14     The plaintiff felt the sting of his father preferring his siblings in the gifts over to them. That was no doubt what motivated this lawsuit. However, the estate went to Mrs. Yu, and it is that gift which the plaintiff must challenge.

15     The two interests protected by the Wills Variation Act are the "adequate, just and equitable" provision for the spouse and the children of the testator, and the deceased's testamentary autonomy. The moral obligation of a testator to adult children was discussed by McLachlin J. (as she then was) in Tataryn v. Tataryn Estate, [1994] 2 S.C.R. 807:

·         31 For further guidance in determining what is "adequate, just and equitable", the court should next turn to the testator's moral duties toward spouse and children. It is to the determination of these moral duties that the concerns about uncertainty are usually addressed. There being no clear legal standard by which to judge moral duties, these obligations are admittedly more susceptible of being viewed differently by different people. Nevertheless, the uncertainty, even in this area, may not be so great as has been sometimes thought. For example, most people would agree that although the law may not require a supporting spouse to make provision for a dependent spouse after his death, a strong moral obligation to do so exists if the size of the estate permits. Similarly, most people would agree that an adult dependent child is entitled to such consideration as the size of the estate and the testator's other obligations may allow. While the moral claim of independent adult children may be more tenuous, a large body of case law exists suggesting that, if the size of the estate permits and in the absence of circumstances which negate the existence of such an obligation, some provision for such children should be made: Brauer v. Hilton (1979), 15 B.C.L.R. 116 (C.A.); Cowan v.Cowan Estate (1988), 30 E.T.R. 216 (B.C.S.C.), aff'd (1990), 37 E.T.R. 308 (B.C.C.A.); Nulty v. Nulty Estate (1989), 41 B.C.L.R. (2d) 343 (C.A.). See also Price v. Lypchuk Estate, [1987] B.C.J. No. 442, supra, and Bell v. Roy Estate (1993), 75 B.C.L.R. (2d) 213 (C.A.) for cases where the moral duty was seen to be negated.

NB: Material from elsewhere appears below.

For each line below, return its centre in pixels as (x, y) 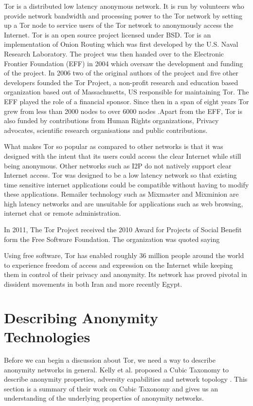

16     The factors which the courts have looked at in determining the moral claim of adult children include:

  • a disability of the adult child;
  • an assured or implied expectation of the child arising from the size of the estate or the child's treatment during the parent's life or from the child's contribution to the parent's assets
  • the financial circumstances of the child;
  • the probable future difficulties of the child;
  • the size of the estate and other legitimate claims;
  • misconduct or poor character of the child;
  • estrangement or neglect by the child to the parent;
  • gifts and benefits made by the parent to the child during the parent's life;
  • unequal treatment of the child.

17     Almost none of the above favour a variation of the will to provide for the plaintiff. As I have said, the unequal treatment of the children in the gift-over is not an issue in this case because Mrs. Yu survived the father. Likewise, the validity or rationality of the reasons the father gave for that preference is not germane to the case. I therefore do not propose to address the evidence with respect to those issues, particularly since - depending on what Mrs. Yu does with her estate - the matter may be back before the courts in the future.

18     The question before me is whether this will should be varied when it left everything to the father's first and only spouse (80 years old at the time of the father's death) and the child contesting the will is adult, financially secure and thriving, with no special claim against the estate arising from contributions to it. Counsel for the parties have found no case where a will has been varied in similar circumstances. I think the answer to that question is in the negative.

19     The action is therefore dismissed.